■ **AIM OF THE TASK**
When a line of the records contains "room", copy it.

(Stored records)
★ ★ ★ ★ ★

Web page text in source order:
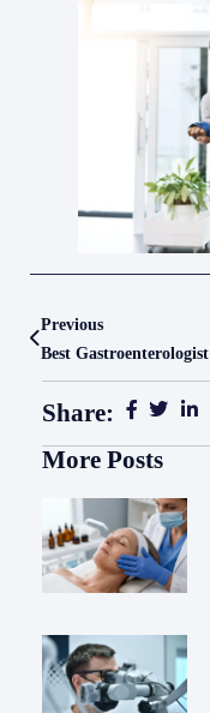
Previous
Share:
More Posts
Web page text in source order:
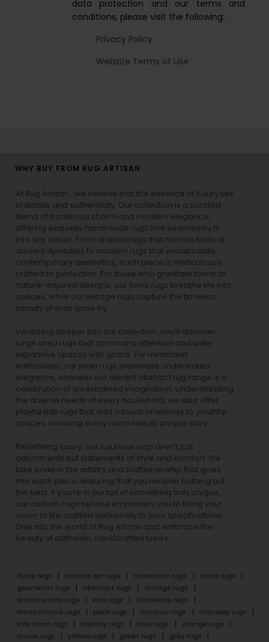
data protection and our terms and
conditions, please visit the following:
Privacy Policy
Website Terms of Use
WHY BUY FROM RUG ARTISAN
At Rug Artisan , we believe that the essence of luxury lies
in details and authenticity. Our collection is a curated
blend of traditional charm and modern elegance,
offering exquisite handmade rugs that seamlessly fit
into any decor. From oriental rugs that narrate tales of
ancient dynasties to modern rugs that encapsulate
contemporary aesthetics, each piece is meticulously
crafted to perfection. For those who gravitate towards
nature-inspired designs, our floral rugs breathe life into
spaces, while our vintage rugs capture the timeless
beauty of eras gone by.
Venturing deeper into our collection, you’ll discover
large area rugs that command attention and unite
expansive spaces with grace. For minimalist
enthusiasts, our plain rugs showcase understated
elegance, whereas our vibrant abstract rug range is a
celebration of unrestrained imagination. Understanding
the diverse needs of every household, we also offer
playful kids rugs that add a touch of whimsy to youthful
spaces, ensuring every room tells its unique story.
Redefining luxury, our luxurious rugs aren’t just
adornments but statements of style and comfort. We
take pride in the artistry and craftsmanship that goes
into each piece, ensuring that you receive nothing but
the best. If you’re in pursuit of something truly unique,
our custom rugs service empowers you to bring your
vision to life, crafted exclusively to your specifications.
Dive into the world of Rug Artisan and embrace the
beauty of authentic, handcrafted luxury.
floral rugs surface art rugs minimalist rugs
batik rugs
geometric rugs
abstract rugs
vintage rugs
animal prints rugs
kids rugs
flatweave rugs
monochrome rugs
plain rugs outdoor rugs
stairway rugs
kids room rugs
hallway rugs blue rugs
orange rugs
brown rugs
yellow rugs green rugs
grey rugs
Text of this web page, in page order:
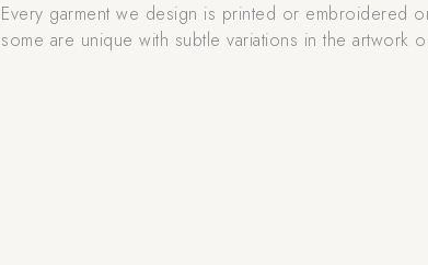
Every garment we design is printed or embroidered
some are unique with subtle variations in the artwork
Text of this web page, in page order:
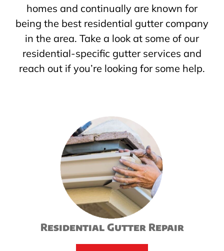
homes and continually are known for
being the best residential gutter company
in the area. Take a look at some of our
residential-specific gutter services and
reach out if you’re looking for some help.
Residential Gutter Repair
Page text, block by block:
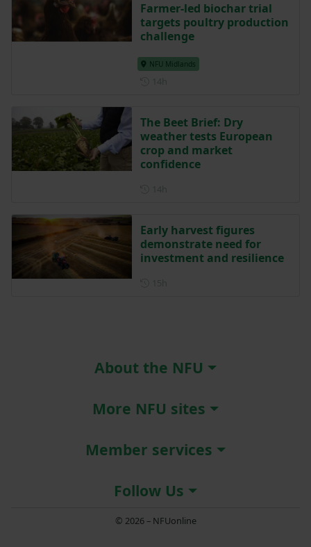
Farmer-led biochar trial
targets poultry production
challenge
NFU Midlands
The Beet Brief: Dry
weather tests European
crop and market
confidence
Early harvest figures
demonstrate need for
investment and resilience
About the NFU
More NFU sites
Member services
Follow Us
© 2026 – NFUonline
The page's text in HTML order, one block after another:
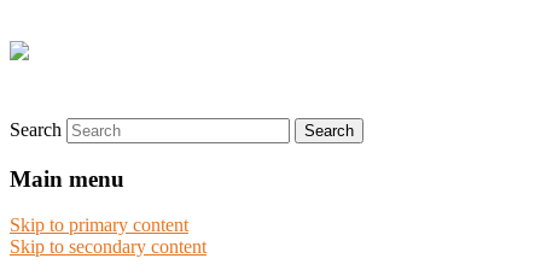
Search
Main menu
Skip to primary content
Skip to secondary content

★ ★ ★ ★ ★

■ **TASK OUTPUT**
spaces, ensuring every room tells its unique story.
kids room rugs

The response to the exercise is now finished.